Ross Smith

Personal information
- Full name: Ross Graham Smith
- Date of birth: 4 November 1980 (age 45)
- Place of birth: Guelph, Ontario, Canada
- Height: 6 ft 0 in (1.83 m)
- Position: Defender

Team information
- Current team: Ebbsfleet United
- Number: 16

Youth career
- 1999–2002: Rhode Island Rams

Senior career*
- Years: Team / Apps / (Gls)
- Montrose
- 2004–2005: Margate
- 2005–2007: Ebbsfleet United / 80 / (6)
- 2007–2008: Dagenham & Redbridge / 23 / (1)
- 2008: Rochester Rhinos / 15 / (2)
- 2009: Colorado Rapids / 0 / (0)
- 2009: Ebbsfleet United
- 2010: Portland Timbers / 16 / (1)
- 2011: Portland Timbers U23s / 1 / (0)
- 2012–13: Ebbsfleet United / 13 / (0)

= Ross Smith (soccer) =

Canadian soccer player and broadcaster

Ross Smith (born November 4, 1980) is a former Canadian soccer player and current broadcaster for the Portland Timbers, one of his former teams. Smith last played for Conference National side Ebbsfleet United.

==Career==
===Youth and college===
Smith attended E.C. Drury High School in Milton, Ontario, Perth High School, and played college soccer at the University of Rhode Island. He was named to the Verizon Academic all-District One team, earned third-team All-New England honors, and was also a first-team all-Atlantic 10 performer as a junior in 2001.

===Professional===
Smith moved across to the UK where he played with Montrose. Smith signed for Kent based Margate, playing a season there before being spotted and moving on to Gravesend & Northfleet playing in the English Conference National.

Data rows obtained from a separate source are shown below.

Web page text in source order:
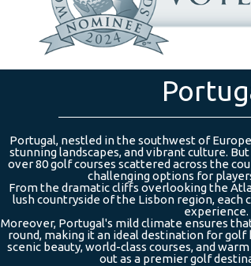
Portugal, nestled in the southwest of
stunning landscapes, and vibrant culture.
over 80 golf courses scattered across the
challenging options for
From the dramatic cliffs overlooking the
lush countryside of the Lisbon region, each
experience.
Moreover, Portugal's mild climate ensures
round, making it an ideal destination for
scenic beauty, world-class courses, and
out as a premier golf

At the end of the 2006–07 season, Smith was out of contract and was considering a new contract offer from Ebbsfleet United and also interest from Stevenage Borough, when he had an offer to join Dagenham & Redbridge in League Two, who he eventually signed for in the summer of 2007.

Smith signed with the Rochester Rhinos of the USL First Division on June 18, 2008. He was reported not be eligible to play with the club until July 15, but was cleared by the authorities for his USL debut July 5, 2008, against the Vancouver Whitecaps FC.

On February 27, 2009, it was revealed that Smith's doctors detected a faulty heart valve which caused him to suffer an enlarging of his aorta, and as a result would require heart surgery, and would likely miss the entire 2009 USL1 season.

Smith signed for the Colorado Rapids of the MLS in January 2009, however the contract was terminated once doctors detected a problem with his heart, and he was forced to retire. Smith re-signed for Ebbsfleet United (previously known as Gravesend & Northfleet) in November 2009, after having surgery and being told by doctors it was safe to play again. In December, he said he was planning to leave Ebbsfleet to return to the United States.

On February 15, 2010, Smith signed with Portland Timbers. Following the season, and with the Timbers move to Major League Soccer, Smith ended his playing career, and on March 10, 2011, he was named as a radio analyst for Timbers home matches. On January 27, 2012, Smith resumed his playing career and signed with Ebbsfleet United for a third spell with the Kent club. That ended in 2013 and since then he has been a TV analyst for all Timbers matches broadcast locally.

==Personal life==
Although born in Canada, both Smith's parents are Scottish-born giving him dual British and Canadian citizenship.